Ten slotte is in de rechtspraak nog de figuur van gedeeltelijke voorzienbaarheid geïntroduceerd (r.o. 5.19). Indien slechts een gedeelte van een planologische ontwikkeling voorzienbaar was ten tijde van de aankoop zal zowel de totale schade moeten worden vastgesteld als de schade die het gevolg is van die gedeeltelijk voorzienbare ontwikkeling om het schadebedrag te kunnen vaststellen dat resteert na aftrek van de schade die is gerelateerd aan het gedeelte van de ontwikkeling dat voorzienbaar was.

De praktijk is weerbarstiger dan deze theorie. De antwoorden op de vragen

  • of een ontwikkeling voorzienbaar is of niet,

  • of een ontwikkeling is te beschouwen als een normale maatschappelijke ontwikkeling,

  • of een ontwikkeling in de lijn der verwachtingen lag en

  • of de hoogte van de schade een vergoeding rechtvaardigt omdat de schade de grens van het normaal maatschappelijke risico overschrijdt,

zijn niet steeds los van elkaar te beantwoorden.
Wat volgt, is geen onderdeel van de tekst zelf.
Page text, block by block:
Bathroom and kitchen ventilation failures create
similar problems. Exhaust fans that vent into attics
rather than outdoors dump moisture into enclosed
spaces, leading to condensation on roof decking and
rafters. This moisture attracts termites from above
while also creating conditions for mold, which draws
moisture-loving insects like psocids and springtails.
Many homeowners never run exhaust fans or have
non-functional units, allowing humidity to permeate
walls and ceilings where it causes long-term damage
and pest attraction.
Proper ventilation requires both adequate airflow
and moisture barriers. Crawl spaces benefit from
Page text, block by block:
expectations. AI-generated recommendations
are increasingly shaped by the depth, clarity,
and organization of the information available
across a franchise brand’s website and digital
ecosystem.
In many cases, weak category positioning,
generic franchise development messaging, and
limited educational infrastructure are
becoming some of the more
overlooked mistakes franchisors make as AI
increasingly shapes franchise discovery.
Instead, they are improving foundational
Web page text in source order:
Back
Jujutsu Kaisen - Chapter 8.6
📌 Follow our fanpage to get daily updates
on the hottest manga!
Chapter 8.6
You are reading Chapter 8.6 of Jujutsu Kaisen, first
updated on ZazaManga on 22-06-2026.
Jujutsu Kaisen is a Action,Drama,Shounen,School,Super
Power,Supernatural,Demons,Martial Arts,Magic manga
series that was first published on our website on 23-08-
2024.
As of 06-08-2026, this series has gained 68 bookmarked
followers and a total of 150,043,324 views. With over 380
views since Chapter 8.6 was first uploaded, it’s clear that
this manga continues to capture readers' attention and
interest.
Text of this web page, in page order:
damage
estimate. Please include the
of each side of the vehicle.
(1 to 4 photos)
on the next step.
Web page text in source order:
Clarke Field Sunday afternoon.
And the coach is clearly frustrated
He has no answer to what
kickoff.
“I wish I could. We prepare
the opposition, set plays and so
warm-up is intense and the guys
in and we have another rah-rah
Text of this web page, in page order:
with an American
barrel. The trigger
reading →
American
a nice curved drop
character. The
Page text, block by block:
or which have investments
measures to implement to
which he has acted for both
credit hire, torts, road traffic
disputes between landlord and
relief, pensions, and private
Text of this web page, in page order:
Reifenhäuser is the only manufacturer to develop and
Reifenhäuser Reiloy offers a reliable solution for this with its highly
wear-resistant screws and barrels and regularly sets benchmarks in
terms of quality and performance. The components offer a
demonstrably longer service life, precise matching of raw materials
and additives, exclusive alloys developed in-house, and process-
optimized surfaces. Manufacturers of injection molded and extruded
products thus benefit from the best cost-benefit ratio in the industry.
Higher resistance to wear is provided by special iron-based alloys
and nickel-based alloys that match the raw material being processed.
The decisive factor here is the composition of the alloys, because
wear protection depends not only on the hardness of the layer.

De toepasselijkheid van de beginselen dat planschade slechts voor vergoeding in aanmerking komt indien het risico op de kans dat de schade zich zou voordoen niet is aanvaard en indien de planschade zodanig onevenredig dat deze de grens van het maatschappelijk risico overschrijdt, werpen hoge drempels op. De praktijk toont anderzijds aan dat partijen die relatief hoge planschade lijden, onder omstandigheden aanspraak kunnen maken op een relevante tegemoetkoming.